For numerical colums, values are bucketized into discrete ranges.
Each categorical column gets a bucket per each observed class.
Let's check an example for one of each:
stan.buckets['educational-num']
[1, 2, 3, 4, 5, 6, 7, 8, 8, 9, 10, 11, 12, 13, 14, 15]
stan.buckets['relationship']
['Husband', 'Not-in-family', 'Own-child', 'Unmarried', 'Wife', 'Other-relative']
We can also check whether each column has buckets of data that exhibit some degree of bias:
for colname, col in stan.bias.items():
print(f"'{colname}' entropy: {round(col['entropy'], 3)}")

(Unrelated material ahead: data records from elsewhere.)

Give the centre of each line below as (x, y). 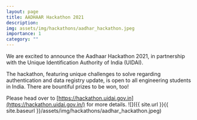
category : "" (22, 39)
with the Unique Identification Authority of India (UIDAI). (75, 62)
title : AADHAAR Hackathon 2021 (45, 17)
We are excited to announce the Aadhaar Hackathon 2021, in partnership (96, 56)
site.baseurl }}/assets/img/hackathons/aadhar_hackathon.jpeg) (84, 111)
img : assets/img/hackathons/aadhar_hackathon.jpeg (70, 28)
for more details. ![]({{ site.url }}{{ (127, 104)
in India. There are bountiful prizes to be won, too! (68, 86)
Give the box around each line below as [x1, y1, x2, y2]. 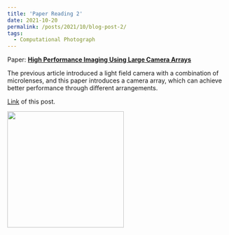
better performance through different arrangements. [7, 84, 158, 92]
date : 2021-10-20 [7, 17, 58, 24]
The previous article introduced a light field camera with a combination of [7, 69, 219, 78]
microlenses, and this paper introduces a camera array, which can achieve [7, 76, 223, 85]
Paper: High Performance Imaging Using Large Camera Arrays [7, 55, 191, 64]
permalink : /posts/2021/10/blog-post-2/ [7, 23, 127, 30]
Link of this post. [7, 97, 56, 106]
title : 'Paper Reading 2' [7, 10, 83, 17]
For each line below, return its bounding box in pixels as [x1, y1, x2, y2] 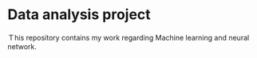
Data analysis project [7, 6, 151, 24]
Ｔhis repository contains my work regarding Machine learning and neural [7, 33, 250, 42]
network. [7, 41, 38, 51]
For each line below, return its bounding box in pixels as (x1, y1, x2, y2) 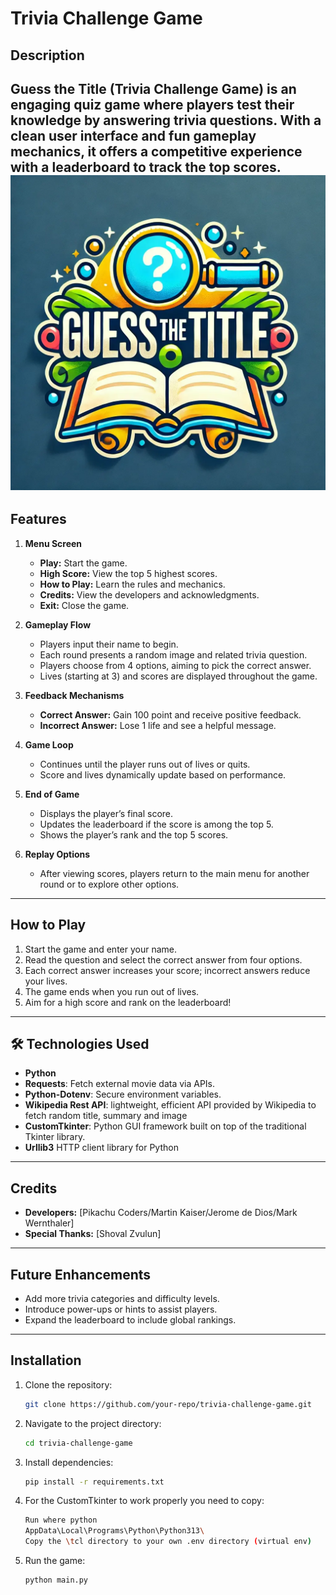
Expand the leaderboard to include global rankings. (24, 1314, 237, 1326)
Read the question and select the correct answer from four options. (24, 953, 303, 966)
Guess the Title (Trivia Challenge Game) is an (10, 80, 297, 97)
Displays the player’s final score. (39, 807, 174, 819)
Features (10, 511, 67, 528)
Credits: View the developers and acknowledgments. (39, 588, 260, 601)
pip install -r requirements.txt (24, 1477, 165, 1487)
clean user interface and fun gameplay (10, 127, 257, 144)
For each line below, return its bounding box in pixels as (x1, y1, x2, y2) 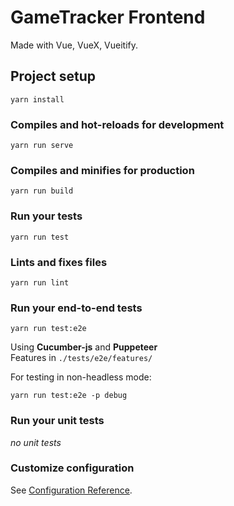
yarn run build (10, 186, 74, 196)
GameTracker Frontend (10, 6, 206, 29)
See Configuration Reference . (10, 484, 133, 496)
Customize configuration (10, 461, 135, 475)
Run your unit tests (10, 414, 105, 428)
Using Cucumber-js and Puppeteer (10, 341, 158, 353)
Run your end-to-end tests (10, 301, 143, 315)
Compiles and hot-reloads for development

print(f"Biased buckets: {col['biased_buckets']}\n" if col['biased_buckets'] else '\n')
'age' entropy: 0.896 'workclass' entropy: 0.523 'fnlwgt' entropy: 0.656 'education' entropy: 0.733 'educational-num' entropy: 0.726 'marital-status' entropy: 0.654 'occupation' entropy: 0.902 'relationship' entropy: 0.834 'race' entropy: 0.342 'gender' entropy: 0.916 'capital-gain' entropy: 0.108 Biased buckets: [14000, 4000, 6000, 2000, 0] 'capital-loss' entropy: 0.076 Biased buckets: [1568, 1655, 1917, 1830, 0] 'hours-per-week' entropy: 0.588 'native-country' entropy: 0.173 Biased buckets: ['Philippines', '?', 'Mexico', 'United-States'] 'income' entropy: 0.794
Better yet, let's plot the histograms for each column:
import numpy as np
import matplotlib.pyplot as plt
# generate color map
cmap = plt.cm.tab10
colors = cmap(np.arange(len(df)) % cmap.N)
# barplot for each column
for colname, hist in stan.histograms.items():
fig, ax = plt.subplots(figsize=(18, 6))
ax.bar(np.arange(len(hist['x'])), hist['y'], color=colors)
ax.set_xticks(np.arange(len(hist['x'])))
ax.set_xticklabels(hist['x'], rotation=60)
ax.set_title(f"Histogram for column {colname}")
plt.show()
This way, it is fairly easy to understand how imbalanced the target distribution might be, along with a quick pass to search for outliers, for example.
Lightwood automatically tries to leverage all the information provided by a StatisticalAnalysis
instance when generating a predictor for any given dataset and problem definition. Additionally, it is a valuable tool to explore the data as a user.
Finally, be aware that you can access these insights when creating custom blocks (e.g. encoders, mixers, or analyzers) if you want, you just need to pass whatever is necessary as arguments to these blocks inside the Json AI object.